Magnetic Bacteria Eaten as Pills Destroy Colon Tumors and Rewire Gut Microbiome

Colorectal cancer (CRC) remains one of the most common and deadly cancers worldwide, and standard treatments — surgery, chemotherapy, and immunotherapy — frequently fail due to immune suppression and gut microbiome disruption. This study, published in Bioactive Materials (2025), introduces a novel living therapeutic platform: oncolytic magnetotactic bacteria engineered to deliver combination chemo-immunotherapy directly to colorectal tumors via oral administration, while simultaneously remodeling the gut microbiota and its metabolic output.

The platform, called MSR-CPT/APP@LPs, was built on Magnetospirillum gryphiswaldense (MSR), a facultative anaerobe that naturally biomineralizes chains of iron-oxide magnetosomes (30–50 nm) inside its helical body (2–5 μm long). Camptothecin (CPT), a topoisomerase I inhibitor, was conjugated to the bacterial surface via a glutathione (GSH)-responsive linker for tumor-selective release, while an anti-PD-L1 peptide (APP) was attached via a hypoxia-responsive linker. The bacteria were then encapsulated in a protective shell of mulberry-leaf lipids and Pluronic F127 (LPs) to survive gastric acid, intestinal enzymes, and colonic fluid. Growth curve experiments confirmed that MSR-CPT/APP@LPs maintained viability comparable to unmodified MSR after sequential exposure to simulated gastric (2 h), small intestinal (8 h), and colonic (12 h) fluids.

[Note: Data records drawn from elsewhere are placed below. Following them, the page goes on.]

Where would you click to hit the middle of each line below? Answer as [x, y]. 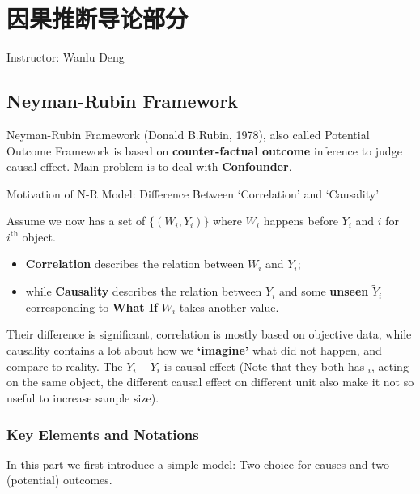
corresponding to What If [91, 307]
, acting [390, 366]
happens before [301, 221]
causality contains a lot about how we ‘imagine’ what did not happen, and [194, 350]
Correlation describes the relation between [135, 264]
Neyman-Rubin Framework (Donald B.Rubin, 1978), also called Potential [188, 134]
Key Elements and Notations [103, 434]
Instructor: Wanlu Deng [66, 57]
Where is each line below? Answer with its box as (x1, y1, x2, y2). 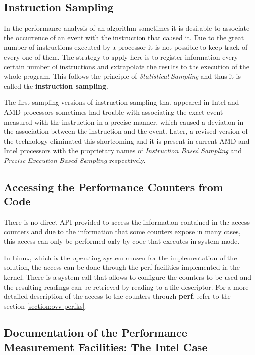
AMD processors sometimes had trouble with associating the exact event (4, 106, 223, 117)
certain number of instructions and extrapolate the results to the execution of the (4, 61, 250, 71)
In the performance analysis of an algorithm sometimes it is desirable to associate (4, 23, 250, 33)
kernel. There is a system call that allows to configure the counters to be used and (4, 272, 252, 282)
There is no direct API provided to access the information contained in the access (4, 217, 250, 227)
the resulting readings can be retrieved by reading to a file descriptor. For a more (4, 281, 249, 291)
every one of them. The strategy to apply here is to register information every (4, 51, 238, 62)
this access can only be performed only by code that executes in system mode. (4, 236, 240, 246)
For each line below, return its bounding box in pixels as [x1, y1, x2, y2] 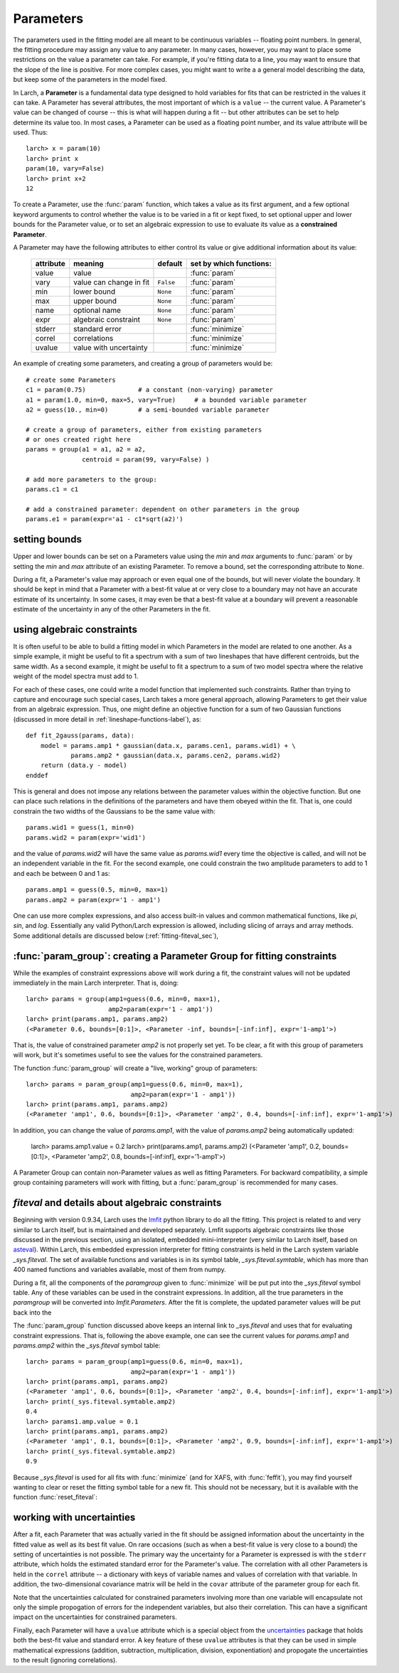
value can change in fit [73, 277, 150, 287]
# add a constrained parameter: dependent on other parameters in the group [26, 505, 300, 513]
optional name [73, 306, 121, 316]
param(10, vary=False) [26, 164, 105, 173]
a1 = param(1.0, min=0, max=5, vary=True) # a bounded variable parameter [26, 395, 307, 404]
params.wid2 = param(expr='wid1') [26, 833, 146, 842]
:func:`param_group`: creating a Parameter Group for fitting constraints [13, 950, 337, 962]
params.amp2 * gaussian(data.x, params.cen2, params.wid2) [70, 751, 281, 759]
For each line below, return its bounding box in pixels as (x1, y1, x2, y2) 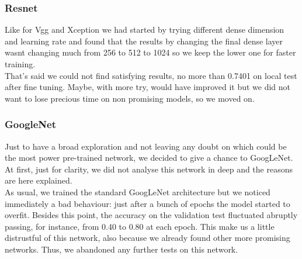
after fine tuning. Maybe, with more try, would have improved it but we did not (5, 81, 291, 93)
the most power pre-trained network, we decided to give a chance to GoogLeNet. (5, 151, 293, 164)
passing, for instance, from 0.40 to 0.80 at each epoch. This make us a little (5, 220, 275, 232)
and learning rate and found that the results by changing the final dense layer (5, 34, 283, 47)
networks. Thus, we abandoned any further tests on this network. (5, 243, 238, 255)
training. (5, 58, 36, 70)
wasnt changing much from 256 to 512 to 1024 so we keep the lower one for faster (5, 46, 296, 58)
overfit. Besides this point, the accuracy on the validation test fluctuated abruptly (5, 209, 298, 221)
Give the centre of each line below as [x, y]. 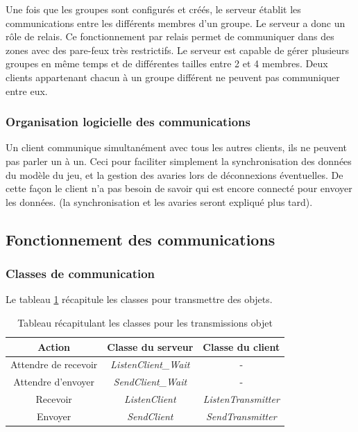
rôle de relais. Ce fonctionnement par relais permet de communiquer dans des [170, 36]
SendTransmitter [241, 416]
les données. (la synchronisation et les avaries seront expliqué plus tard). [159, 201]
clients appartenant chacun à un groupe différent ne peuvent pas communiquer [173, 77]
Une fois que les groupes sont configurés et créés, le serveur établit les [153, 9]
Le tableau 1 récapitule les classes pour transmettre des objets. [139, 299]
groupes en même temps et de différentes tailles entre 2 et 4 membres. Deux [167, 63]
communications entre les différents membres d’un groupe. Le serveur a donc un [176, 23]
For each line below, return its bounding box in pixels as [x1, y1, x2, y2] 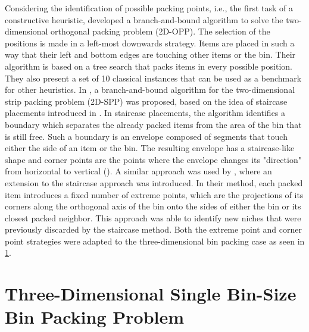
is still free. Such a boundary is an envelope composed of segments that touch [5, 130, 288, 142]
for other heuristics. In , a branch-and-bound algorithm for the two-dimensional [5, 83, 295, 96]
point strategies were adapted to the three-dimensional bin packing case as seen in [5, 234, 305, 247]
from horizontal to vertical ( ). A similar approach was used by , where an [5, 165, 272, 177]
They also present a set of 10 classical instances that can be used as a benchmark [5, 71, 302, 84]
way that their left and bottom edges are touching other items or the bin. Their [5, 48, 296, 61]
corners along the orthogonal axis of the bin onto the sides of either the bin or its [5, 200, 301, 212]
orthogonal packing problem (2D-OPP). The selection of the [51, 25, 270, 37]
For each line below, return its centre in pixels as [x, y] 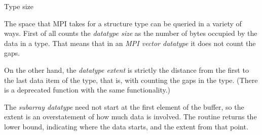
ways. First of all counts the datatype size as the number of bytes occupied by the [131, 33]
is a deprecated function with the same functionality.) [87, 90]
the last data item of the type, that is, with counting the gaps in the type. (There [131, 80]
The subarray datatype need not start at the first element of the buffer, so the [124, 106]
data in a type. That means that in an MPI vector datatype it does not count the [130, 43]
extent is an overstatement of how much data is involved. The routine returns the [130, 117]
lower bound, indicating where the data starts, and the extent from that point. [126, 126]
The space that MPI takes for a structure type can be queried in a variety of [123, 23]
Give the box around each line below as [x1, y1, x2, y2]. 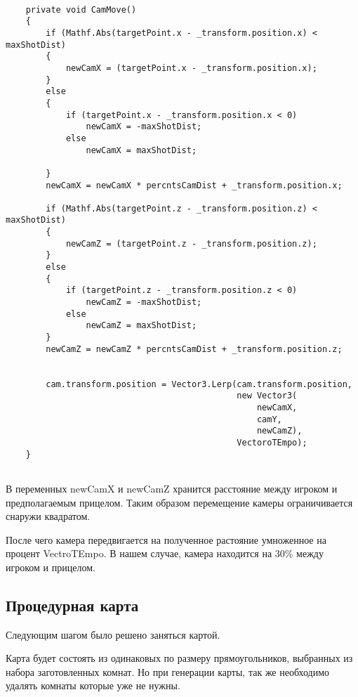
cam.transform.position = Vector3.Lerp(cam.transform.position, [46, 379, 352, 389]
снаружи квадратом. [6, 509, 91, 523]
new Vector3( [237, 391, 298, 401]
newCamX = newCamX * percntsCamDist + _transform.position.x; [46, 180, 343, 190]
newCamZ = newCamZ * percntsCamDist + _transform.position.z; [46, 344, 343, 354]
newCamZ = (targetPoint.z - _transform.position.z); [65, 238, 317, 249]
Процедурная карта [6, 594, 139, 615]
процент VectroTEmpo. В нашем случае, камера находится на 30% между [6, 546, 324, 561]
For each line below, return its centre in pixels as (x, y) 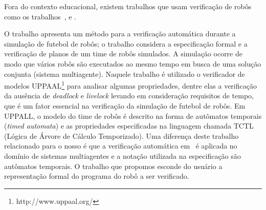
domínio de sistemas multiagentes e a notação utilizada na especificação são (123, 155)
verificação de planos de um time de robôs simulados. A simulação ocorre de (123, 54)
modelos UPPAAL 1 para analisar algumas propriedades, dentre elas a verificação (130, 85)
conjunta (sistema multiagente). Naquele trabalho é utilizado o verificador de (125, 73)
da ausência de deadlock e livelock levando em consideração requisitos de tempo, (129, 96)
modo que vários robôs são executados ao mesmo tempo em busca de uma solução (133, 63)
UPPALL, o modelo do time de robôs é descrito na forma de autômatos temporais (133, 115)
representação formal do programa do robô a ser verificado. (97, 176)

Upon reaching the tumor, exposure to an alternating magnetic field (AMF, 4.5 kW, 375 kHz) caused the magnetosomes to generate heat — suspensions of 1.2 × 10⁹ CFU/mL reached 84 °C within 5 minutes — while the lipid shell degraded at 42 °C, releasing the bacteria and their drug payloads. In CT-26 colorectal cancer cell experiments, MSR-CPT@LPs + AMF produced the highest cytotoxicity and induced robust DNA damage (γ-H2AX staining), activated the cGAS-STING pathway (elevated p-STING, p-TBK1, p-IRF3), triggered immunogenic cell death (ICD) markers including calreticulin exposure and HMGB1 release, and promoted macrophage polarization toward the pro-inflammatory M1 phenotype.

In AOM/DSS-induced primary CRC mouse models (n = 6 per group), oral MSR-CPT/APP@LPs + AMF significantly suppressed primary tumor growth and, in tumor rechallenge experiments (subcutaneous CT-26 injection on day 59), nearly abolished distant tumor formation — demonstrating durable systemic immune memory. Flow cytometry of spleens and lymph nodes revealed increased mature dendritic cells (CD80⁺CD86⁺), elevated CD8⁺ cytotoxic T cells, reduced regulatory T cells (Foxp3⁺), and expanded effector memory T cells (CD44⁺CD62L⁻). Serum levels of TNF-α, IFN-γ, and IFN-β were all significantly elevated in the MSR-CPT/APP@LPs + AMF group versus controls.

A particularly striking finding was the treatment's impact on gut microbiota and metabolism. 16S rRNA sequencing of feces showed that MSR-CPT/APP@LPs + AMF increased relative abundances of beneficial taxa including Lachnospiraceae (unclassified) and Alistipes, while reducing Bacteroides. Metabolomic analysis revealed elevated short-chain fatty acids (butyric, valeric, and caproic acids), which activate CD8⁺ T cells and suppress the immunosuppressive kynurenine pathway by downregulating IDO1, IDO2, and TDO2. Citrulline — an immune-activating metabolite — increased, while L-glutamine (which fuels tumor growth) and kynurenic acid (which suppresses T cells) decreased. Lachnospiraceae downregulated glycerophospholipids (PC, PE, PS), further relieving T cell inhibition. These microbiome-metabolome shifts represent a secondary, indirect antitumor mechanism operating in parallel with direct tumor killing.